- The task
Pull each line with the string "smoke" from the entries.

[Dataset excerpts]
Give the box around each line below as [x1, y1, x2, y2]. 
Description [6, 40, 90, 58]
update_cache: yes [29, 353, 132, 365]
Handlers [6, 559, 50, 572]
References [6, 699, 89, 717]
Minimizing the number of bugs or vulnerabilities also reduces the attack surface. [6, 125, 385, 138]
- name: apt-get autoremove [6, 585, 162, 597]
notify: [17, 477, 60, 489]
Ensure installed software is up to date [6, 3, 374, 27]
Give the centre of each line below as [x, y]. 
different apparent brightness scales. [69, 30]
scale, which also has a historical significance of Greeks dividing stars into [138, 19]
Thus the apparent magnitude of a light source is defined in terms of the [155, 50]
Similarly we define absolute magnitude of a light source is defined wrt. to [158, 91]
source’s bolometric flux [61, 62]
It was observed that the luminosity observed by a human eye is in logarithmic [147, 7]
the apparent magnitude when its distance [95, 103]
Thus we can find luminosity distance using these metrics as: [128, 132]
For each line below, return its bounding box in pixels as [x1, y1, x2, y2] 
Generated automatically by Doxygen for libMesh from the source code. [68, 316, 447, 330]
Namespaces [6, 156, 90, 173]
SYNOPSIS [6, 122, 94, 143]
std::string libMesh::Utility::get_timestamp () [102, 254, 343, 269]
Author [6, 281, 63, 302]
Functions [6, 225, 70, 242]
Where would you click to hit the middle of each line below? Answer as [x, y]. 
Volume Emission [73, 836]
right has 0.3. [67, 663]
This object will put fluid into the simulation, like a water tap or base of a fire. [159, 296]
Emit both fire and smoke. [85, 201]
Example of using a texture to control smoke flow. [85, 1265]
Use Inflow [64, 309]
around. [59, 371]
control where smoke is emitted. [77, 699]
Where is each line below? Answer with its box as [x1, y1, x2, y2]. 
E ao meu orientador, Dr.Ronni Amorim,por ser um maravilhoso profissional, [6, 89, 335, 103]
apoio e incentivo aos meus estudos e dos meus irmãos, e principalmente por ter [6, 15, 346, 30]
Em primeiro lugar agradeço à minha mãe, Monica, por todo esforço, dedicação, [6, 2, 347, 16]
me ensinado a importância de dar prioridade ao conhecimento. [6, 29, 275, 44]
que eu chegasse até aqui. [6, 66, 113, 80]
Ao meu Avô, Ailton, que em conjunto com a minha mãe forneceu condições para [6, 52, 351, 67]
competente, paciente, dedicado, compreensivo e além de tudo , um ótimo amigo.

- Exercise answer
Emit both fire and smoke. [85, 201]
Example of using a texture to control smoke flow. [85, 1265]
control where smoke is emitted. [77, 699]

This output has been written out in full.